Calliandra calothyrsus is naturalised in parts of Kenya and Tanzania and invasive in parts of Uganda (A.B.R. Witt pers. obs.).
Calliandra calothyrsus can very successfully colonise disturbed sites. It can be outcompeted in later successional stages but may persist in areas of continual disturbance such as along roadsides or where shifting cultivation is practiced. It has the potential to invade woodland areas.
Calliandra calothyrsus is shrub or a small tree (2-12 m high), with a trunk diameter of up to 30 cm, with white to red brown bark and a dense canopy. Leaves are twice-compound (bipinnate) and alternate; the rachis (main stem) is 10-19 cm long, without glands; rachilla are 2-11 cm long; there are 19-60 pairs of leaflets; leaflets are linear, oblong and pointed (acute) 5-8 x 1 mm.
Flowers are in umbelliform (umbrella-like) clusters (outer whorl of sepals) of 10-30 cm length. Flower sepals and petals are green, calyx 2 mm long, corolla 5-6 mm long. The numerous red staminal filaments are 4-6 cm long. Fruits are broadly linear, flattened, 8-11 cm x 1 cm linear oblong pods with thickened and raised margins, finely hairy or hairless, brown dehiscent, 8(12) seeded. Seeds are ellipsoid, flattened, 5-7 mm long and mottled dark brown.
Pollination is achieved in the native range by hawkmoths and bats Calliandra calothyrsus can flower within one year of planting. In East Africa its pollinators have not been definitely identified but the flowers are visited by a range of nectar-seeking insects including wasps (G.W. Howard pers. comm.). Pods ripen over several months and seed dispersal is through apical dehiscence (shattering) of the pods.

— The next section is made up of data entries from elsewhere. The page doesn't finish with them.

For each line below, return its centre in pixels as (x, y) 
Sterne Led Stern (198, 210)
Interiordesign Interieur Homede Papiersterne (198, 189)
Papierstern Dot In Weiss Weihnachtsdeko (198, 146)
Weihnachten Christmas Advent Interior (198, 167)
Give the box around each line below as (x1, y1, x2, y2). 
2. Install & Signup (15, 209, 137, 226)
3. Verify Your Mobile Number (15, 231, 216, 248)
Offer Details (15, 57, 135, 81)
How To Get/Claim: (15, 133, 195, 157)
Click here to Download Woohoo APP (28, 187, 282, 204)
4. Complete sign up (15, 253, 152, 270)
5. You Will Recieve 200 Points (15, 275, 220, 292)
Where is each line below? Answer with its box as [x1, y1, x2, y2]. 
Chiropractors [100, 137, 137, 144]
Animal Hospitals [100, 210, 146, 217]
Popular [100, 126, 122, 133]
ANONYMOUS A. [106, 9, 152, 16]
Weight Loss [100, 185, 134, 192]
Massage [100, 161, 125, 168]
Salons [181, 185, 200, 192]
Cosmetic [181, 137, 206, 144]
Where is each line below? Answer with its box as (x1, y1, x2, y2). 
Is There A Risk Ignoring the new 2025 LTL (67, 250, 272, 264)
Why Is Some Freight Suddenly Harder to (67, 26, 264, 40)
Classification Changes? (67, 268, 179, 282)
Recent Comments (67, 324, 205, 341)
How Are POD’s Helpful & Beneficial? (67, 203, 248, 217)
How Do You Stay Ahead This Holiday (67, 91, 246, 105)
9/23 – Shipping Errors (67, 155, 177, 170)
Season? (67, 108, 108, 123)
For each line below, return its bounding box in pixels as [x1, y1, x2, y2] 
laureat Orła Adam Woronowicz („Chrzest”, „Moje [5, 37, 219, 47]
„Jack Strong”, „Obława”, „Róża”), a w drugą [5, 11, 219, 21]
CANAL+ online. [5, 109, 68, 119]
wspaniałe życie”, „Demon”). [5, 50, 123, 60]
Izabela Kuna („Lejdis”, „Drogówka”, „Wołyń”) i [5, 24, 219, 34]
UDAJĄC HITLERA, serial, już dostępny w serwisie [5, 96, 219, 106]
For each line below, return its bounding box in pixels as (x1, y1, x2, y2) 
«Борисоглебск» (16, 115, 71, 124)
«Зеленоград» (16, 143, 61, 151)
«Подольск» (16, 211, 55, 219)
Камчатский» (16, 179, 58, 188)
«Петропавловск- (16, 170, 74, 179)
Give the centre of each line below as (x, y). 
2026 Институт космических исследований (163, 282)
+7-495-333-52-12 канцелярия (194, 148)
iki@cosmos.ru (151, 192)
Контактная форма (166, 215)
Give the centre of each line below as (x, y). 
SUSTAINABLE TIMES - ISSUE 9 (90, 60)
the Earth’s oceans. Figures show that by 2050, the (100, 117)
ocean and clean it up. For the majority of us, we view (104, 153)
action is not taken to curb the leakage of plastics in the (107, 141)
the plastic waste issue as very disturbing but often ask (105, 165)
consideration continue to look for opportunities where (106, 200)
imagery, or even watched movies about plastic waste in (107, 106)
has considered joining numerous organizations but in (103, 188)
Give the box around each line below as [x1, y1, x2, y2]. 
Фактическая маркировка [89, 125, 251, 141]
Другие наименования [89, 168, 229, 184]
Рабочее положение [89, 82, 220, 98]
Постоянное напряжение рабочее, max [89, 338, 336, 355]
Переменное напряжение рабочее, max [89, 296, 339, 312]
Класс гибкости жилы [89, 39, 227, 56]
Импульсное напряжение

Pollination is achieved in the native range by hawkmoths and bats. Calliandra calothyrsus can flower within one year of planting. In East Africa its pollinators have not been definitely identified but the flowers are visited by a range of nectar-seeking insects including wasps. Pods ripen over several months and seed dispersal is through apical dehiscence (shattering) of the pods.
Calliandra calothyrsus is being used in a number of agroforestry applications throughout the tropics (Baggio and Heuveldop 1984). It has been widely promoted as a fodder tree in Africa. It produces high quality fuelwood which can be harvested on an annual coppice rotation. It grows over a wide range of soil types and is often outstanding on infertile sites where it is used extensively for reclamation and improvement of the nitrogen status of soils. It has been introduced to most countries in Africa as an ornamental plant.
Calliandra calothyrsus can naturalise notably in riverine areas and damper woodlands. Many farmers in Cameroon are abandoning its use because of the time it takes to clear from their land (Hauser et al 2008). It can negatively impact upon biodiversity by displacing native species.
The precise management measures adopted for any plant invasion will depend upon factors such as the terrain, the cost and availability of labour, the severity of the infestation and the presence of other invasive species. Some components of an integrated management approach are introduced below.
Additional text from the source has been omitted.